According to a new analysis by a leading environmental-disclosure platform.
Image: Bartek Sadowski/Bloomberg

The number of major companies who’ve disclosed their environmental impact and aggressively committed to reducing it has doubled since last year, according to a new analysis by a leading environmental-disclosure platform.

The top companies on the CDP’s annual “A List” for environmental action grew to 313 this year. The list, which was updated on Tuesday, consists of companies who received CDP’s top score for environmental disclosures and policies on climate change, forest conservation and water use.

The list’s expansion comes towards the end of a year where climate risk has taken prominence in financial markets. In April, an analysis by Morningstar showed sustainable funds were relatively well-placed to endure the coronavirus turmoil, withstanding the market’s March freefall much better than conventional funds. From 2025, UK companies will have to disclose how much they’re exposed to risks caused by climate change, following a November decision by the Chancellor of the Exchequer Rishi Sunak.
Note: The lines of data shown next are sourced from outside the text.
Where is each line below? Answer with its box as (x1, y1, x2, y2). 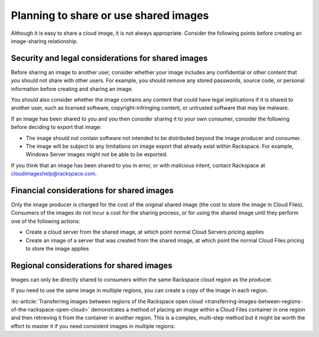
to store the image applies (25, 245, 89, 252)
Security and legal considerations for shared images (11, 53, 208, 63)
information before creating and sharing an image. (11, 85, 134, 92)
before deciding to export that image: (11, 124, 102, 131)
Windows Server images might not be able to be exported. (25, 151, 168, 158)
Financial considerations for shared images (11, 185, 174, 195)
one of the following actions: (11, 218, 80, 225)
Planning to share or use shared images (11, 9, 209, 22)

Climate action also pays off. An index which tracks CDP’s A List saw an average annual return that was 5.3% higher than competitors over the past seven years. The Stoxx Global Climate Change Leaders, which measures the performance of companies on CDP’s A List Index relative to the Stoxx Global 1800, has climbed about 13% since the start of 2020.
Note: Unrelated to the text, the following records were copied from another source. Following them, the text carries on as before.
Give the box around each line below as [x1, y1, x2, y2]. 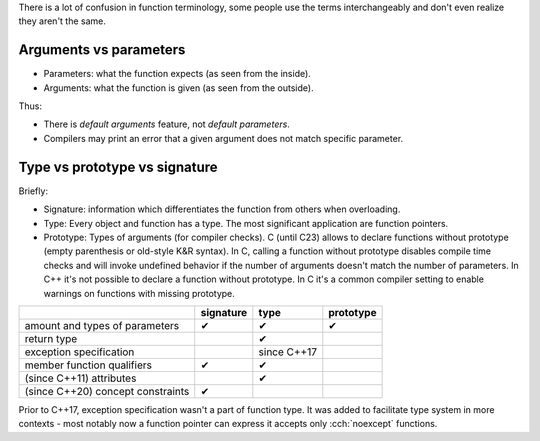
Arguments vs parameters [18, 41, 186, 59]
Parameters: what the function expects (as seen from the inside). [43, 68, 312, 80]
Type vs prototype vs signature [18, 158, 219, 175]
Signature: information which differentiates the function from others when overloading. [43, 203, 401, 215]
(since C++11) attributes [24, 371, 137, 385]
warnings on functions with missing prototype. [43, 287, 235, 299]
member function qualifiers [24, 358, 152, 372]
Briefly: [18, 185, 49, 197]

“Organisations that are able to take sustainability as a strategic imperative can adapt to this new future,” said Nina Seega, research director for sustainable finance at the Cambridge Institute for Sustainability Leadership. “We’re no longer discussing whether we’ll transition, but how we’ll transition—and which companies will be the best at it.”

Most companies only disclosed data to CDP that reflected their impact on the climate, concentrating on emissions reductions, but some went further. Of the 9,600 companies that reported this year, only ten scored A ratings across their disclosures related to climate change, forests and water-use. They included Danone, L’Oreal SA, and Philip Morris International—the controversial tobacco giant has reduced emissions from its operations and along its value chain by 42% since 2010.
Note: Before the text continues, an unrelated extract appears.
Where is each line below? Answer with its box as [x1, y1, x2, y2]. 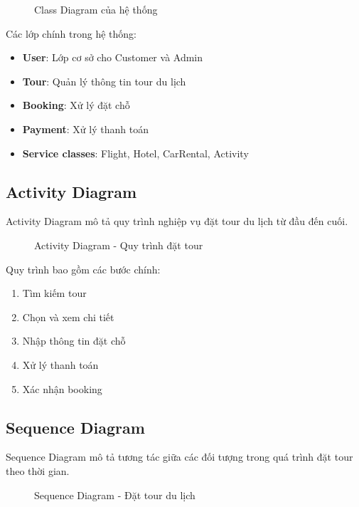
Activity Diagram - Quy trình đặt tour [34, 237, 203, 252]
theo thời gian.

The number of companies which disclosed data to CDP rose by 14% this year from last year. More A List companies are based in Europe than any other continent. Japan is home to more of the top companies than any other country — with 66 of the 313 companies based there. Among them, car manufacturer Honda reached 100% renewable energy at its European and South American plants last year and KAO Corporation, the chemicals and cosmetics company, introduced an internal carbon pricing mechanism to encourage energy savings.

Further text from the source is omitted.